## Input records
==================================================

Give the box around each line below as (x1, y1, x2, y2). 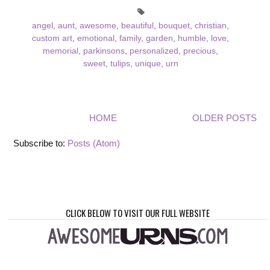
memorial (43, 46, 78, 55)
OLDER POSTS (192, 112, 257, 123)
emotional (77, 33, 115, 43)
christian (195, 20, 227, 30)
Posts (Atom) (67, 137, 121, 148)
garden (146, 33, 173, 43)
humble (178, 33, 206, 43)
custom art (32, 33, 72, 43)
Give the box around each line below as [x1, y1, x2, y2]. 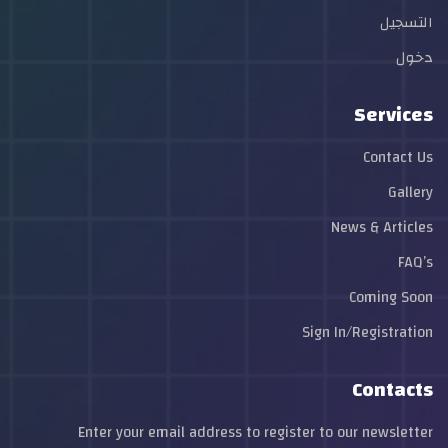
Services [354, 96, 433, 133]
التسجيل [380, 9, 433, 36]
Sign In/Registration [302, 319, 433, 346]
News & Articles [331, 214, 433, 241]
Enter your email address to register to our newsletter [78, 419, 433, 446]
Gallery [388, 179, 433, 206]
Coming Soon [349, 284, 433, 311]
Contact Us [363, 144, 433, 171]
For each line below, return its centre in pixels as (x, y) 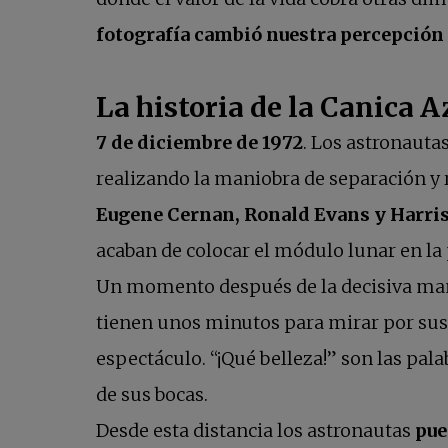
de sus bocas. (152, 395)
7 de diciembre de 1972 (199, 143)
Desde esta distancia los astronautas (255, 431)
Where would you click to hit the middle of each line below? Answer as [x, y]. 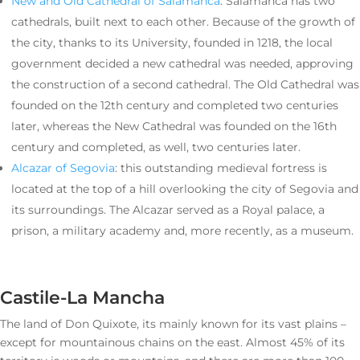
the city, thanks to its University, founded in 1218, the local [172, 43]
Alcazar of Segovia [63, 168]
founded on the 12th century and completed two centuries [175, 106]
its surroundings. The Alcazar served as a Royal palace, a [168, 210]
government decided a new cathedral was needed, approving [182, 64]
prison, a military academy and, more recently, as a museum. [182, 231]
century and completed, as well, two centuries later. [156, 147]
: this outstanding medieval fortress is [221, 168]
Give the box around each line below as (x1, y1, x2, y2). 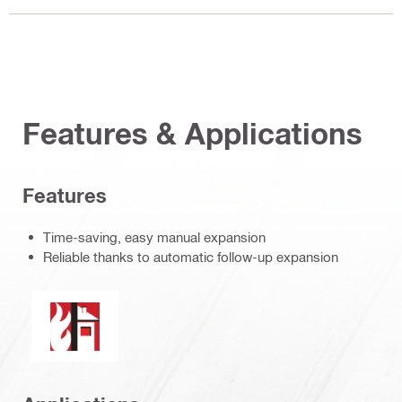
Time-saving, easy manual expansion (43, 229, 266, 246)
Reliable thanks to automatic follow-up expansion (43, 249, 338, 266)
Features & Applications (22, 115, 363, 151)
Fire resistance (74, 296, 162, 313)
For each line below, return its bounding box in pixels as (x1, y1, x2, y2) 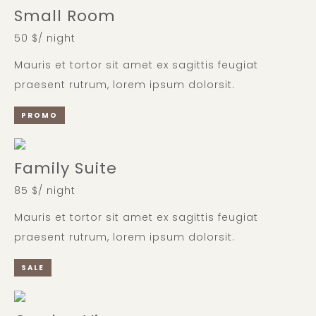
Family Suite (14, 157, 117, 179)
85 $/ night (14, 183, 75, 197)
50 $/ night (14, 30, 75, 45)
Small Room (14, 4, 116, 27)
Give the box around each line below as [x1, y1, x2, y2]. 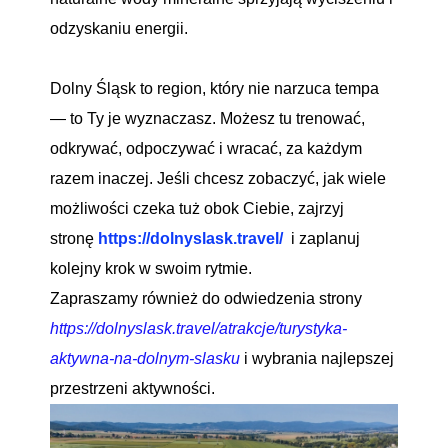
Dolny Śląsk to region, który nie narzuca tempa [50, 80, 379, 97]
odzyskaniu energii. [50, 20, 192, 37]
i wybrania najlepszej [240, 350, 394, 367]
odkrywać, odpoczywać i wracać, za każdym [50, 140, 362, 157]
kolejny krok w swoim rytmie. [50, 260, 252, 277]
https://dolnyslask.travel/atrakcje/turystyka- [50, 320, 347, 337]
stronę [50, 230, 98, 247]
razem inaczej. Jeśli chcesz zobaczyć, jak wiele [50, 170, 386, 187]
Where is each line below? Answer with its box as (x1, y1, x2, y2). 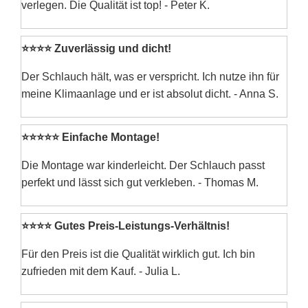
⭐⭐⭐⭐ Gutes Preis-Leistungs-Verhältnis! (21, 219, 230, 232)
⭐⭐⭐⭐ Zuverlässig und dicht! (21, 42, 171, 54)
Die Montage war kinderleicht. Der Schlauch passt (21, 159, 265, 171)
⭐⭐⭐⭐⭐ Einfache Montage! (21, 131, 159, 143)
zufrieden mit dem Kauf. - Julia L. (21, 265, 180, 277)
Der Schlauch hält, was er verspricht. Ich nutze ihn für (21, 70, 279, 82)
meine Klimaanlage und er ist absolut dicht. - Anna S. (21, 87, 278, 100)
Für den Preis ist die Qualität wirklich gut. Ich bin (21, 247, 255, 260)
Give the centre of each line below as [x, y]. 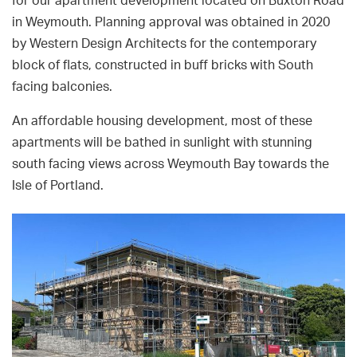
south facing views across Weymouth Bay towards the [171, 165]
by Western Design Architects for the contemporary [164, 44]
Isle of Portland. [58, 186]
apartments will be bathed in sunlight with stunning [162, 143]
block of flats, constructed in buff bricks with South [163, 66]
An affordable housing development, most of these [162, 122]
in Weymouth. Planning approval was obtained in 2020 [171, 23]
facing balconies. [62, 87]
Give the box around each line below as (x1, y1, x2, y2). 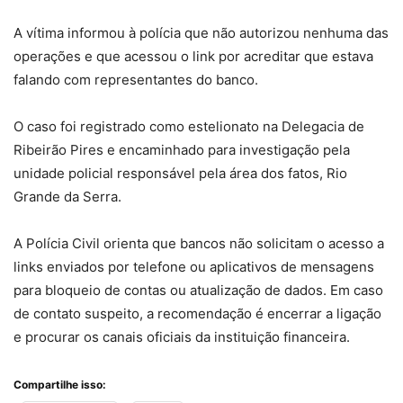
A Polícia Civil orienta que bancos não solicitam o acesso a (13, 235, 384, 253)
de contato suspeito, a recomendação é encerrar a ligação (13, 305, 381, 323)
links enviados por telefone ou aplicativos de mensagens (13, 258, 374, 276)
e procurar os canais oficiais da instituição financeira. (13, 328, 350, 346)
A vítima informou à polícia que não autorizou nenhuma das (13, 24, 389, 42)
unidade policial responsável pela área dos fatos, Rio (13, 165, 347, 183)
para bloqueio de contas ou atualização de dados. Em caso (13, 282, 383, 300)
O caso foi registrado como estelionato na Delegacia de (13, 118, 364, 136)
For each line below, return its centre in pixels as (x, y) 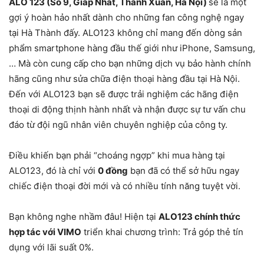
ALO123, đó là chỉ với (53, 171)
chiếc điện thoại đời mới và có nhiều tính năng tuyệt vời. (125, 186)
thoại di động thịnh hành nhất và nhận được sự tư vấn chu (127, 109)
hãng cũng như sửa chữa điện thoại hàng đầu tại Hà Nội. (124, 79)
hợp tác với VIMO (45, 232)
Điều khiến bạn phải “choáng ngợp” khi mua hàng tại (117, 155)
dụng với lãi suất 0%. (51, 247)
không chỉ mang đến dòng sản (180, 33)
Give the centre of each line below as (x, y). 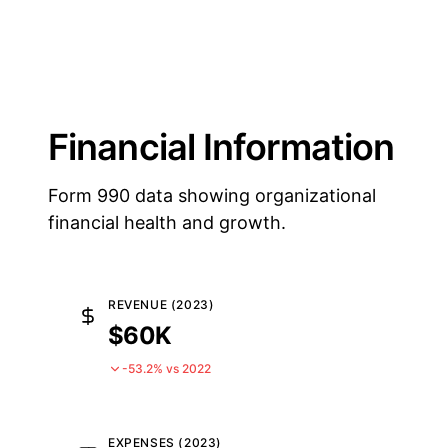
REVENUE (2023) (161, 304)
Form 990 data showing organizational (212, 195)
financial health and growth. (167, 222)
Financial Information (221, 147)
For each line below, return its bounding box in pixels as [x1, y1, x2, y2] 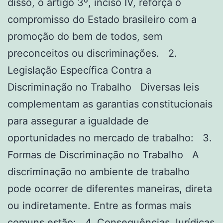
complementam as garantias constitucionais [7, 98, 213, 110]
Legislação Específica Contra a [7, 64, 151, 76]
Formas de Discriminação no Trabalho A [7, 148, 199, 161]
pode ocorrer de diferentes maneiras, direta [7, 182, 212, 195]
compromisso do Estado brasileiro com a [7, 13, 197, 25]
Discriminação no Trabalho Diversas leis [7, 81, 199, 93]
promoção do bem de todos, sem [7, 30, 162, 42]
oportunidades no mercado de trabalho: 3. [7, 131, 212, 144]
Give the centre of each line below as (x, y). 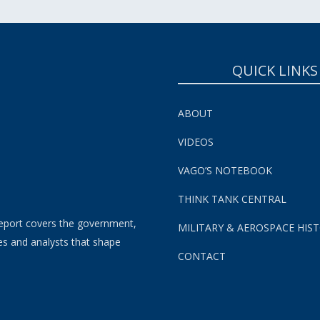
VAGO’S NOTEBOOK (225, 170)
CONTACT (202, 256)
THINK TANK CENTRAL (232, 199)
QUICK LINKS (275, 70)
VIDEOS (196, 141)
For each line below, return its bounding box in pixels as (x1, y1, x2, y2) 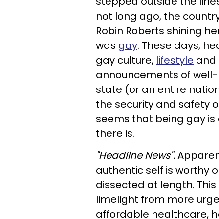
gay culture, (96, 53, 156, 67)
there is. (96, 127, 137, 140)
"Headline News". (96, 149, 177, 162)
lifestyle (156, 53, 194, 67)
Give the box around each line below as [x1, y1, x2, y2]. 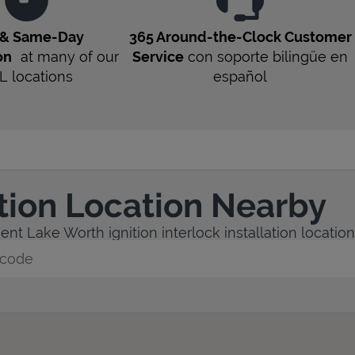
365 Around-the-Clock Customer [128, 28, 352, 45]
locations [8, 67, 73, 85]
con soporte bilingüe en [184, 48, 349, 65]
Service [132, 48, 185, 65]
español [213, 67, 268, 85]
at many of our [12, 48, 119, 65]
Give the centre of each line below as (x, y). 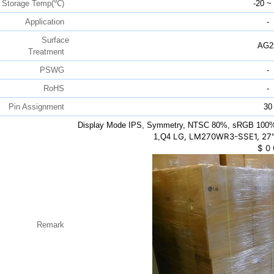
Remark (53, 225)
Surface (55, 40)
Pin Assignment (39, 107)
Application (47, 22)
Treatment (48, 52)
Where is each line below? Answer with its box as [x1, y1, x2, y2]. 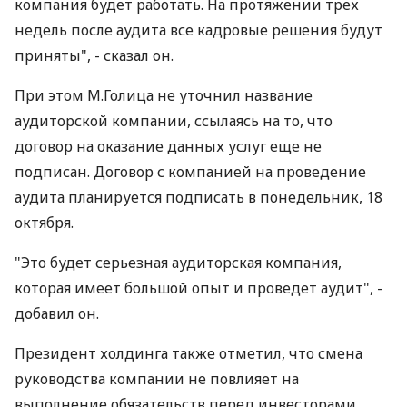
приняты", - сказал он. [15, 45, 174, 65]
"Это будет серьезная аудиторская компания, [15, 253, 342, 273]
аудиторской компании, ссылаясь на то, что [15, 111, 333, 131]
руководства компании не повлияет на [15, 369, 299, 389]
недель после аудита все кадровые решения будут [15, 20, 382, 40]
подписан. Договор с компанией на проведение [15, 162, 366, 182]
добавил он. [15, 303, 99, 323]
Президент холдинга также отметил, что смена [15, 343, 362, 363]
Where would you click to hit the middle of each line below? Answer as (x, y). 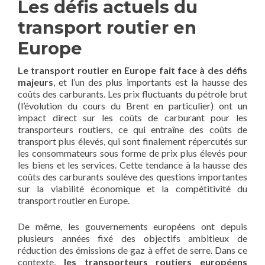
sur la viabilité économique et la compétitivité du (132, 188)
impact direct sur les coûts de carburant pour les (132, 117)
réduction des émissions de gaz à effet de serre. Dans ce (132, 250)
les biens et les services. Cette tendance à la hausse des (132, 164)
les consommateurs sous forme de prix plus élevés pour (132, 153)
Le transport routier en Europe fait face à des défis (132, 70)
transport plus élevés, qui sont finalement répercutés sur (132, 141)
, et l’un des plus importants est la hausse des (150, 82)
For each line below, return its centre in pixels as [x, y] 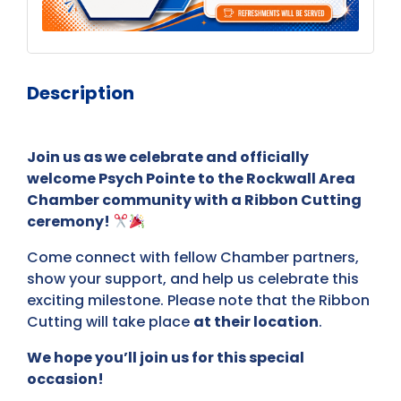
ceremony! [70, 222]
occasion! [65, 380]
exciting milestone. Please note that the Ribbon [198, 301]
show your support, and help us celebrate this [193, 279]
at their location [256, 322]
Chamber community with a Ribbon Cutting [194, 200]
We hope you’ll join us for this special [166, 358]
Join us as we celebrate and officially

==================================================

## Task statement
Nothing but an exact copy is asked for: the lines from the start of the records through the line with "founded on the", both ends included, minus any pictures.

## Answer box
Give the box around each line below as (x1, y1, x2, y2). 
memorial (43, 46, 78, 55)
OLDER POSTS (192, 112, 257, 123)
emotional (77, 33, 115, 43)
christian (195, 20, 227, 30)
Posts (Atom) (67, 137, 121, 148)
garden (146, 33, 173, 43)
humble (178, 33, 206, 43)
custom art (32, 33, 72, 43)
Give the box around each line below as [x1, y1, x2, y2]. 
Services [354, 96, 433, 133]
التسجيل [380, 9, 433, 36]
Sign In/Registration [302, 319, 433, 346]
News & Articles [331, 214, 433, 241]
Enter your email address to register to our newsletter [78, 419, 433, 446]
Gallery [388, 179, 433, 206]
Coming Soon [349, 284, 433, 311]
Contact Us [363, 144, 433, 171]
For each line below, return its centre in pixels as (x, y) 
de sus bocas. (152, 395)
7 de diciembre de 1972 (199, 143)
Desde esta distancia los astronautas (255, 431)
Where would you click to hit the middle of each line below? Answer as [x, y]. 
the city, thanks to its University, founded in 1218, the local [172, 43]
Alcazar of Segovia [63, 168]
founded on the 12th century and completed two centuries [175, 106]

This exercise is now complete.